I have vocally supported the development of a new Port in Southeastern Indiana from the beginning and have attended many presentations on the issue. This plan to import fly ash was never publicly discussed at any of the presentations that I attended by the company that was contracted to clean up the old AEP site. St. Louis-based brownfield redeveloper Commercial Development Company, Inc. has been working to remediate and repurpose the 725-acre power plant property along the Ohio River since 2016.
When coal is burned, it leaves behind fly ash that is filled with contaminants such as arsenic, chromium and boron that can potentially leach into nearby groundwater and waterways. That ash is stored in massive pits, some of which are unlined and provide no barrier between the toxic waste and whatever else it may come into contact with. Indiana has a lot of these pits — roughly 85 of them, which is more than any other state.
In 2015, the Environmental Protection Agency finalized the Disposal of Coal Combustion Residuals from Electric Utilities rule. In plain English, that's basically new regulations for coal ash storage. The EPA leaves it up to the states to write a plan enforcing those rules. In Indiana, that job fell to the Department of Environmental Management, or IDEM.
The agency held a public hearing in 2016 on the state's proposed plans to deal with coal ash at Indiana's 84 storage ponds. Indiana received conditional approval for their plan. They intend to complete a process to revise their CCR regulations to be consistent with the federal minimum CCR requirements by December of 2018. In essence, the State is coming up with a plan as they go along with proposals like those for the Lawrenceburg site.
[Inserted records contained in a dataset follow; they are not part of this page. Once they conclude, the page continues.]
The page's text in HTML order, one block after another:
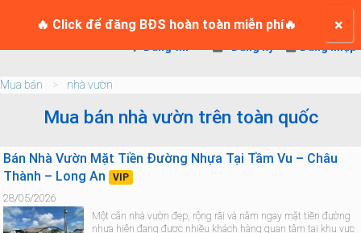
🔥 Click để đăng BĐS hoàn toàn miễn phí🔥 ×
Đăng nhập
Login
Mua bán nhà vườn
Mua bán nhà vườn trên toàn quốc
Bán Nhà Vườn Mặt Tiền Đường Nhựa Tại Tầm Vu – Châu
Thành – Long An
VIP
28/05/2026
Một căn nhà vườn đẹp, rộng rãi và nằm ngay mặt tiền đường
nhựa hiện đang được nhiều khách hàng quan tâm tại khu vực
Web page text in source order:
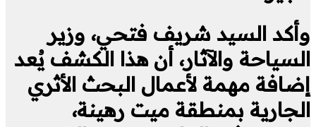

The existing ponds at the AEP site have always required some type of remediation to be safe. A “cap in place” plan will probably seal the pits for eternity but there must also be a impenetrable barrier between the ash and the aquifers that adjoin the river. In 2014, a failure in an ash pit pond by Duke Energy caused a massive spill of coal ash wastewater into a 70-mile stretch of the Dan River in North Carolina. The toxic waste endangered people, fish and the river for decades to come.
The Indiana Department of Environmental Management will make a ruling soon on whether or not material can in from outside sites and be dumped in Lawrenceburg but the incident gives rise to the larger issue. Why are we in such a hurry to relax our nation's environmental regulations?
I like many others have been guilty of taking a clean Ohio River and other environmental gains for granted. We forget that these gains did not occur by chance but resulted from strong environmental regulations and holding polluters accountable if they violated the law.
In less than a year, the Trump administration has moved to undo, delay, or otherwise block more than 30 rules issued by the Obama EPA, a far larger number than in any prior administration. These rules addressed serious threats to health and the environment, such as mercury emissions from coal-fired power plants, contamination of rivers and streams from leaking coal ash impoundments and water pollution. Some of the very issues that are facing southeastern Indiana today may have been solved by leaving the regulations in place.
Our environment is far from perfect, but we must all work to avoid the rampant environmental degradation that is endangering the health and well-being of hundreds of millions of people around the globe. We only have one planet and one Ohio River.